DATA TO PROCESS below:

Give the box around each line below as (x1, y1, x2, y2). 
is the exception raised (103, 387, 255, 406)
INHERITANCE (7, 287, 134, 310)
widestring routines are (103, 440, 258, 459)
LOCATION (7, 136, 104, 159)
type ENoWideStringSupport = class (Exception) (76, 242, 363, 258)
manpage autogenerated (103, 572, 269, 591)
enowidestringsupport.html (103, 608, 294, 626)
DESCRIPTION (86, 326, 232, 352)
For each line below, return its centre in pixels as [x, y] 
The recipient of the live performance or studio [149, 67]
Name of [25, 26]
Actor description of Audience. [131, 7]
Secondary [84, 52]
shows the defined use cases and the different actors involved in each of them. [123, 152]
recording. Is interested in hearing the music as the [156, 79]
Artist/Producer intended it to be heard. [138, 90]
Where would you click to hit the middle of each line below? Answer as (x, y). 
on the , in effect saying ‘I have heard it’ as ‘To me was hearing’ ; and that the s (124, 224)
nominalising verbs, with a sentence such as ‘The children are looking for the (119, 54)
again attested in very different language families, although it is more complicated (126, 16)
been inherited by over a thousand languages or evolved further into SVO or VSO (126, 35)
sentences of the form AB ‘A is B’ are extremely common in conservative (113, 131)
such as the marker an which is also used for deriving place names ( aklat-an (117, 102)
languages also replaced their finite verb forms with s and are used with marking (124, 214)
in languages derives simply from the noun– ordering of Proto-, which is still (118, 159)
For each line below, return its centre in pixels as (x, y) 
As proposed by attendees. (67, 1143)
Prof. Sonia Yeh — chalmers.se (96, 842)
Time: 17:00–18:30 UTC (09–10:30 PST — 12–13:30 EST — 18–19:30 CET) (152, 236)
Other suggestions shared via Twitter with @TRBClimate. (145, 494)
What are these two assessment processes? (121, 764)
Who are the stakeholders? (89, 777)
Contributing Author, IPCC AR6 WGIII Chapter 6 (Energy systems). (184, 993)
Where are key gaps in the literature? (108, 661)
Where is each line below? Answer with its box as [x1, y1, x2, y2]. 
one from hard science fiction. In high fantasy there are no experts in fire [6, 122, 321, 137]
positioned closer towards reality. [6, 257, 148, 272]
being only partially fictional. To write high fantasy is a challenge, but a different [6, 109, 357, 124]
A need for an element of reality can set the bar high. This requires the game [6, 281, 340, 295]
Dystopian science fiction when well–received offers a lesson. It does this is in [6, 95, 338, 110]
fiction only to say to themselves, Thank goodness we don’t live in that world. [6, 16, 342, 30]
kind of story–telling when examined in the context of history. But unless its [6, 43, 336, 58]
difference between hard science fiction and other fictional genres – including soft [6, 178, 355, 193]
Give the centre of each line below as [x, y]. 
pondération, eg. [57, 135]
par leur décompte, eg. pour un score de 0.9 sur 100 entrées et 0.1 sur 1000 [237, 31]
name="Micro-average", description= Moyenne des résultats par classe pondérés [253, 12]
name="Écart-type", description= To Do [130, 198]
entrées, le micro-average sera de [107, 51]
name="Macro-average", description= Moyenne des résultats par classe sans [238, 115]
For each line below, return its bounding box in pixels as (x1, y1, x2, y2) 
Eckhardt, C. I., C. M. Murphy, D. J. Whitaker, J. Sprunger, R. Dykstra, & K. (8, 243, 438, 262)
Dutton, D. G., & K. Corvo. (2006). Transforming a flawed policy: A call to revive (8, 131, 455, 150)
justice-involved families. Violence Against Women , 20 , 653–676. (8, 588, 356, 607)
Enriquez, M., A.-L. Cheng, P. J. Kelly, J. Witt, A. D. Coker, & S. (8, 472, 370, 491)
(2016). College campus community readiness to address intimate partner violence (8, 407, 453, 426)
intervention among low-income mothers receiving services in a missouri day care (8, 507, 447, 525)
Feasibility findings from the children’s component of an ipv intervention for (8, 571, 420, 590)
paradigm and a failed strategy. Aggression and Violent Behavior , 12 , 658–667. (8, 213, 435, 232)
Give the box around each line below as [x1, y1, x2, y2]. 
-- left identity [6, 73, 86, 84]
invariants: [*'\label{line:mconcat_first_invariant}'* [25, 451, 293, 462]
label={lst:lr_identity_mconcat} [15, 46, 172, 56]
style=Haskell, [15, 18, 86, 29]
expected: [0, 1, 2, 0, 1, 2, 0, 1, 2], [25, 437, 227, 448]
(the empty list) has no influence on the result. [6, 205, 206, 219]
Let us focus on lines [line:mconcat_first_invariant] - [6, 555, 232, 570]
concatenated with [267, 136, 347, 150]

End of DATA TO PROCESS.

* YOUR GOAL *
Search the data above for the string "children" and return every line that has it.

* OUTPUT FOR THIS TASK *
nominalising verbs, with a sentence such as ‘The children are looking for the (119, 54)
Feasibility findings from the children’s component of an ipv intervention for (8, 571, 420, 590)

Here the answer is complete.